* _What is required_:
Among the lines of the listing below, retype exactly those from the one containing "Give the centre" through the one containing "momentum. (205, 122)", both included. Do not include pictures.

* _Input_:
○ ○ ○

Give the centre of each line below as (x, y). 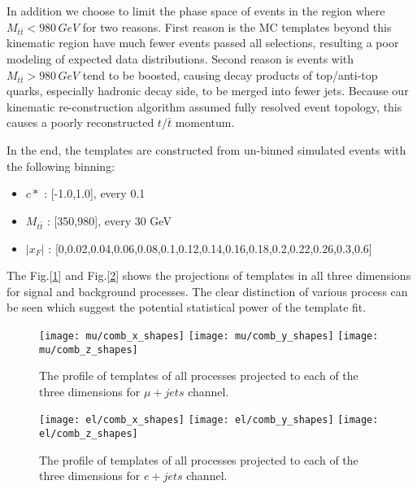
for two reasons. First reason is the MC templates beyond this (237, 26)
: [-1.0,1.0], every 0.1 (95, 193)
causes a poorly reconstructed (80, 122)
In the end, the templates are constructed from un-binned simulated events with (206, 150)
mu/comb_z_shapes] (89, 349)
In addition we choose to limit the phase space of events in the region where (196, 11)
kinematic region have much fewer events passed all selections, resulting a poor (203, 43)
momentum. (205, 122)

○ ○ ○

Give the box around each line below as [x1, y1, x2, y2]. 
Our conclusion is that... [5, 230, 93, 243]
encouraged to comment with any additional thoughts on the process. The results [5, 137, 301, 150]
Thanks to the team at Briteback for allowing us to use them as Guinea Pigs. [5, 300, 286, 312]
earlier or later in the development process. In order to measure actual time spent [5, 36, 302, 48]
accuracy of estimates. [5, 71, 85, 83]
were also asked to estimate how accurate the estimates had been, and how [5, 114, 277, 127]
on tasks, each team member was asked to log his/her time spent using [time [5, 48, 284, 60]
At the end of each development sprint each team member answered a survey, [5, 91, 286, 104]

○ ○ ○

* _Exercise answer_:
Give the centre of each line below as (x, y). 
for two reasons. First reason is the MC templates beyond this (237, 26)
: [-1.0,1.0], every 0.1 (95, 193)
causes a poorly reconstructed (80, 122)
In the end, the templates are constructed from un-binned simulated events with (206, 150)
mu/comb_z_shapes] (89, 349)
In addition we choose to limit the phase space of events in the region where (196, 11)
kinematic region have much fewer events passed all selections, resulting a poor (203, 43)
momentum. (205, 122)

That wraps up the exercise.